• _EXERCISE INSTRUCTIONS_: The answer must consist of every line from the data that holds the string "February".
--- EXTRACTED MATERIAL Enclosed Below ---
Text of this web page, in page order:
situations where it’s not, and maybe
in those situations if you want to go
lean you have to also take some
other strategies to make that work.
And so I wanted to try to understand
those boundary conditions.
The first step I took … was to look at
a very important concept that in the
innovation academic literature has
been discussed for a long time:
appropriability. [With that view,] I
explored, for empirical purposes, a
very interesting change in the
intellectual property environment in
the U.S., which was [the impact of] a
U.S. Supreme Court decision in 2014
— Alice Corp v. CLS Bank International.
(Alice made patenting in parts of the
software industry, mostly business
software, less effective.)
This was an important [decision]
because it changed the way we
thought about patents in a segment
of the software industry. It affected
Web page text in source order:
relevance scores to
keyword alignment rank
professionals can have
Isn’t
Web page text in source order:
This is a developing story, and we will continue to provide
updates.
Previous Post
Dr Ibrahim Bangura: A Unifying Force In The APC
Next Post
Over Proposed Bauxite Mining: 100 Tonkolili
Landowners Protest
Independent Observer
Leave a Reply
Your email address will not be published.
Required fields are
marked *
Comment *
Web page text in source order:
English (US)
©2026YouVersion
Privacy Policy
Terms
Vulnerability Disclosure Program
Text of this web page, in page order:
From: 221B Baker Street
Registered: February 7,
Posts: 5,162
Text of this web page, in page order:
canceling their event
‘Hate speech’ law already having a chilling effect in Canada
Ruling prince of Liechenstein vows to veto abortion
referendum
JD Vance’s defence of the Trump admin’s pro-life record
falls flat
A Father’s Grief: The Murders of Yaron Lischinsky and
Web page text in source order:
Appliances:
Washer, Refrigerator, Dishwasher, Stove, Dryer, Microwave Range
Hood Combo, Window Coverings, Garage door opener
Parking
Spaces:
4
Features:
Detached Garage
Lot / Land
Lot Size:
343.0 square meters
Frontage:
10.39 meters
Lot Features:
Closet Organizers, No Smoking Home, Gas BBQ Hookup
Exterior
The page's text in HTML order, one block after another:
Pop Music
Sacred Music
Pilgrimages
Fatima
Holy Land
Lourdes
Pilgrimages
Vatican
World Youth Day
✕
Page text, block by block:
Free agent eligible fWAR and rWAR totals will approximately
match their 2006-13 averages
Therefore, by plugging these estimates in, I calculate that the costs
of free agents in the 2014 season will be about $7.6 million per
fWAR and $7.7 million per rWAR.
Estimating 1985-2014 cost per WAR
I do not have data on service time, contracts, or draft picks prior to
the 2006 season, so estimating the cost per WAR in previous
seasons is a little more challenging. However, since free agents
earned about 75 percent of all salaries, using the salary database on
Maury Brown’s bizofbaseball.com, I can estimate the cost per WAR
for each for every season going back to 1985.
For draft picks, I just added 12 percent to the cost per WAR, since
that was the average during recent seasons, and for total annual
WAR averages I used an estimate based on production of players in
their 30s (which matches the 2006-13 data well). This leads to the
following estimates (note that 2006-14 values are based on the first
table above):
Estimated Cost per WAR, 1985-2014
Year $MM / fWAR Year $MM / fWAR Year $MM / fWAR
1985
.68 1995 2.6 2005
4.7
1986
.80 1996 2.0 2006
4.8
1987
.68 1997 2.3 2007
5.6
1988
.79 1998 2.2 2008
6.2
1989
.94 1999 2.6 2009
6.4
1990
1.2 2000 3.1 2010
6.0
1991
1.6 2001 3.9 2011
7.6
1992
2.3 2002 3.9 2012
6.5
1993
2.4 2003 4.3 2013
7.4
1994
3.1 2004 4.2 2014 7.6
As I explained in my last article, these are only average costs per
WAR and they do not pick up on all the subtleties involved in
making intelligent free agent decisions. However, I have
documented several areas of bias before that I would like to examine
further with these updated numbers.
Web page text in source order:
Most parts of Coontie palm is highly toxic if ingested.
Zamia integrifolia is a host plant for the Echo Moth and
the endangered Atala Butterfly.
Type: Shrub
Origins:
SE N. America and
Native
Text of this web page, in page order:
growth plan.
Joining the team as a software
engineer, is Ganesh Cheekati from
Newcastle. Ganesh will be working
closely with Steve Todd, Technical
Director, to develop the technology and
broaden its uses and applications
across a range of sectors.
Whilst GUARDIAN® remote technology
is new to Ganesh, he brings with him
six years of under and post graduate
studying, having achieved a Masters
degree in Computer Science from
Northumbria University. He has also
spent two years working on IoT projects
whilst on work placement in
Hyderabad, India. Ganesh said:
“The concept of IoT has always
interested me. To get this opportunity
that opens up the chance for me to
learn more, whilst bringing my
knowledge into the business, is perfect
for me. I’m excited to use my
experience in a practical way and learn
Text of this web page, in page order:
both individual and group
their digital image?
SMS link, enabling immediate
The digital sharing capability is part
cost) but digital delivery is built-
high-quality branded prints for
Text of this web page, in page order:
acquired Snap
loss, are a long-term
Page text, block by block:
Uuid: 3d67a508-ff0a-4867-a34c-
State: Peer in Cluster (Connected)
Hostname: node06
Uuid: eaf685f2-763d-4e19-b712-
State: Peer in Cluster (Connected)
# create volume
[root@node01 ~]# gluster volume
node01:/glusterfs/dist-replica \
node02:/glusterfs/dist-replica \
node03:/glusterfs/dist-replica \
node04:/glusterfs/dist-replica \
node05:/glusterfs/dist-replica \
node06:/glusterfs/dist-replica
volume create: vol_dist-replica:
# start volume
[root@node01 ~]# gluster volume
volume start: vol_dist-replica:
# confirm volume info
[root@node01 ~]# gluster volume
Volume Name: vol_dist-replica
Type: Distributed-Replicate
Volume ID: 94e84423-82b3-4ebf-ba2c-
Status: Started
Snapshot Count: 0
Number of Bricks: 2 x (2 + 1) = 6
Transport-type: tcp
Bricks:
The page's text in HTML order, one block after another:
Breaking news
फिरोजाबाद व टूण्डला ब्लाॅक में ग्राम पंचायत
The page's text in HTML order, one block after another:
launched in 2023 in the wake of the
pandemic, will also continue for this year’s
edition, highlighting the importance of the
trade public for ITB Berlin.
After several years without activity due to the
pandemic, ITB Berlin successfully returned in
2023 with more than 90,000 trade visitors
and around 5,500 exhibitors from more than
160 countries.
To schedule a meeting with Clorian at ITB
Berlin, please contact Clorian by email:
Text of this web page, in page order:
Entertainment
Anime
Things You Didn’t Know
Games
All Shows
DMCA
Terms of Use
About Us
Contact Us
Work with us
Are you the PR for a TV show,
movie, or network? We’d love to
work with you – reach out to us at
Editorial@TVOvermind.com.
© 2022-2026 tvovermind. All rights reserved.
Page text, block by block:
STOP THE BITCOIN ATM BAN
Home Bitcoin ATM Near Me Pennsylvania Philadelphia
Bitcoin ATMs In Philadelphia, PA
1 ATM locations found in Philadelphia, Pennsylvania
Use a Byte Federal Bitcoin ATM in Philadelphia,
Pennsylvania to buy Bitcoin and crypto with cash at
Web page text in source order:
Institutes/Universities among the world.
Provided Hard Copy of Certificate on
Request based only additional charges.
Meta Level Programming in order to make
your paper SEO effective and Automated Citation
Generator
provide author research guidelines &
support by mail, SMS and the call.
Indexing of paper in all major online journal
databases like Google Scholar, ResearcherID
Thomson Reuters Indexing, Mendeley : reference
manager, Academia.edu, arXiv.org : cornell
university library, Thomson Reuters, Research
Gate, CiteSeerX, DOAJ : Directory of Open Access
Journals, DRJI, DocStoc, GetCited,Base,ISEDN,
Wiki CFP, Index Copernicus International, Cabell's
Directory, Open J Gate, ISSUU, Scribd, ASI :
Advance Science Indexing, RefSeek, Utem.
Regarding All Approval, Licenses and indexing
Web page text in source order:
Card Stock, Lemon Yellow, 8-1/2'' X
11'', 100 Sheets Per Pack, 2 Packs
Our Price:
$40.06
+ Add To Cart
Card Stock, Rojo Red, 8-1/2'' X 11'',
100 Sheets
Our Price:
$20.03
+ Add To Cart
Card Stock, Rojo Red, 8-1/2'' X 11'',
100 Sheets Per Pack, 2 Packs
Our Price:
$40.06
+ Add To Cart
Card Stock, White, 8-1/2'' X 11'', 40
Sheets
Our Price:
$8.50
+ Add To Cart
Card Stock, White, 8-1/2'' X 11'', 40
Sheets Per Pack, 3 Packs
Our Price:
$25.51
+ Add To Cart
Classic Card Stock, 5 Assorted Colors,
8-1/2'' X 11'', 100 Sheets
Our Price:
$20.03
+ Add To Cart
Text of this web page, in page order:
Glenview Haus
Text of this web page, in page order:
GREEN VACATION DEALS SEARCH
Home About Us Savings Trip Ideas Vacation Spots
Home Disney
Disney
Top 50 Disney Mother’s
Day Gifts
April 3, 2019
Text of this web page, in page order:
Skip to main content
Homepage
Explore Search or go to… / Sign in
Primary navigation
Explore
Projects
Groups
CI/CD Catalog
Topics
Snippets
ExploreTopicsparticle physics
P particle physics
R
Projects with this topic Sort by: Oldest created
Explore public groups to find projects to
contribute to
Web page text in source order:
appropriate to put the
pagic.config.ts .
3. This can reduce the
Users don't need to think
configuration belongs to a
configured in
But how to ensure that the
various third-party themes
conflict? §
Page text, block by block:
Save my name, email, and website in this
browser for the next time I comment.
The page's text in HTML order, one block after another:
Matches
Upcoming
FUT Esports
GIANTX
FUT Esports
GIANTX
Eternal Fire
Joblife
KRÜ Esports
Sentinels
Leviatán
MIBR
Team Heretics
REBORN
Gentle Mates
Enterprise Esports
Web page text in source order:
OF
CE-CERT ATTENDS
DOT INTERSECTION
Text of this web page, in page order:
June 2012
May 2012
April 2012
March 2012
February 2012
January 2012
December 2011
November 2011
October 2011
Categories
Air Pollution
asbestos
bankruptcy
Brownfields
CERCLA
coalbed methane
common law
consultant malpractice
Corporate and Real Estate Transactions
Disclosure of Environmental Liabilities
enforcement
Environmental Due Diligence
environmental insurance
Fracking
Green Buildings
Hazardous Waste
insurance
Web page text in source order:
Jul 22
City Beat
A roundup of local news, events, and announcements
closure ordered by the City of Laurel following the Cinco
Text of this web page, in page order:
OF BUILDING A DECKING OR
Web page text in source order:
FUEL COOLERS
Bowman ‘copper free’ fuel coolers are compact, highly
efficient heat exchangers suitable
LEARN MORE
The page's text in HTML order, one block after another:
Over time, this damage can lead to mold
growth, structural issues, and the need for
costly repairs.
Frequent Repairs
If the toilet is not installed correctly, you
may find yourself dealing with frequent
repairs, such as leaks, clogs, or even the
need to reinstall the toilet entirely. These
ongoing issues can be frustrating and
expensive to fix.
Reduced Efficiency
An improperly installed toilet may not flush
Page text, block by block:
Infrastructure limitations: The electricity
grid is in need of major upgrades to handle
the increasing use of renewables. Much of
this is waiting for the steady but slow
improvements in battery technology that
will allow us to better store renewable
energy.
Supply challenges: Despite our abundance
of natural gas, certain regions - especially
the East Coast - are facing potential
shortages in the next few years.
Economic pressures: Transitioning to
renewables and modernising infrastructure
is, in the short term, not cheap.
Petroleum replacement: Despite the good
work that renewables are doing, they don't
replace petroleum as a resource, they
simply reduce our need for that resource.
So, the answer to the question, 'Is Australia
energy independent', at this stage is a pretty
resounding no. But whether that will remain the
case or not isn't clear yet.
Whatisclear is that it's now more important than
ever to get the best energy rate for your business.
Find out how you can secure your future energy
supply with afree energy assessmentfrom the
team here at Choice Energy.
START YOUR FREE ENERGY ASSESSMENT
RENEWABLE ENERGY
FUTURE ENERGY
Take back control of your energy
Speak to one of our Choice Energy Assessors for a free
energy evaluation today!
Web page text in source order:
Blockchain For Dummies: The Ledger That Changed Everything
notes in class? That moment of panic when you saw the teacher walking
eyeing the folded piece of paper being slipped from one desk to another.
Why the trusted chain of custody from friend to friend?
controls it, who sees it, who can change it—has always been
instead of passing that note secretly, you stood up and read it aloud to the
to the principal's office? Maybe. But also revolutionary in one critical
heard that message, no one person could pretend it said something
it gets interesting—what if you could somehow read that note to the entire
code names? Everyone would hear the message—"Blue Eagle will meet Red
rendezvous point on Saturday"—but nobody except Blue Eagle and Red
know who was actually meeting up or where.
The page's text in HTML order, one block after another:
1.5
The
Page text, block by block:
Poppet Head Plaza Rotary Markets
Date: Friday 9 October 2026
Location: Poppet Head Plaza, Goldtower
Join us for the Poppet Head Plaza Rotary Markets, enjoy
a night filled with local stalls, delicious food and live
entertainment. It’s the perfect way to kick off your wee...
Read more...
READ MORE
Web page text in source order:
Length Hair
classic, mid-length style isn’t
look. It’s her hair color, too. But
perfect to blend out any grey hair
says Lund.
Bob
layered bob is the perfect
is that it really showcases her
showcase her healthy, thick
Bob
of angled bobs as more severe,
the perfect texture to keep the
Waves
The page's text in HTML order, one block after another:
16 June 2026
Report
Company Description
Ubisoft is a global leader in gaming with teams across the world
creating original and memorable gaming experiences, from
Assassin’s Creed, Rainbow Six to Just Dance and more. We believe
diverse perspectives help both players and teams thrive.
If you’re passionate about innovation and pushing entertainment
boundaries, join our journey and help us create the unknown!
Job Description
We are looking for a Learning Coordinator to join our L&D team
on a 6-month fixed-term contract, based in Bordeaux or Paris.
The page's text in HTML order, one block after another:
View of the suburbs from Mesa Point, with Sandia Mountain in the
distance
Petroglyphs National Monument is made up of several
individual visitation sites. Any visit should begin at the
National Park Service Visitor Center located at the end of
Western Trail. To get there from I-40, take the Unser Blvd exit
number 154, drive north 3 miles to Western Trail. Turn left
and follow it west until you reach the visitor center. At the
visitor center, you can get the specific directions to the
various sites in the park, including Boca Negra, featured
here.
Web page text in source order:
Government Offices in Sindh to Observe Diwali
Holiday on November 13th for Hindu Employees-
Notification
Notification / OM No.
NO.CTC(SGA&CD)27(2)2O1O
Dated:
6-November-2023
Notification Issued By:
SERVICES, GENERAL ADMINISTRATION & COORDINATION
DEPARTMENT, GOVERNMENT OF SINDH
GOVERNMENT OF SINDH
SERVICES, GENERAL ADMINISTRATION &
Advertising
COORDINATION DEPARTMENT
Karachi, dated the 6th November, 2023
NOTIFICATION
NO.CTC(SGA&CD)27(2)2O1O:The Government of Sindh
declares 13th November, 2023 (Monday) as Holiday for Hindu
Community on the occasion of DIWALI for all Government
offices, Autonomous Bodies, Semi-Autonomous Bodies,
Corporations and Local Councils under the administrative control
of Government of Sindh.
--- End of Enclosed EXTRACTED MATERIAL ---
• _ANSWER TO THE EXERCISE_:
Registered: February 7,
February 2012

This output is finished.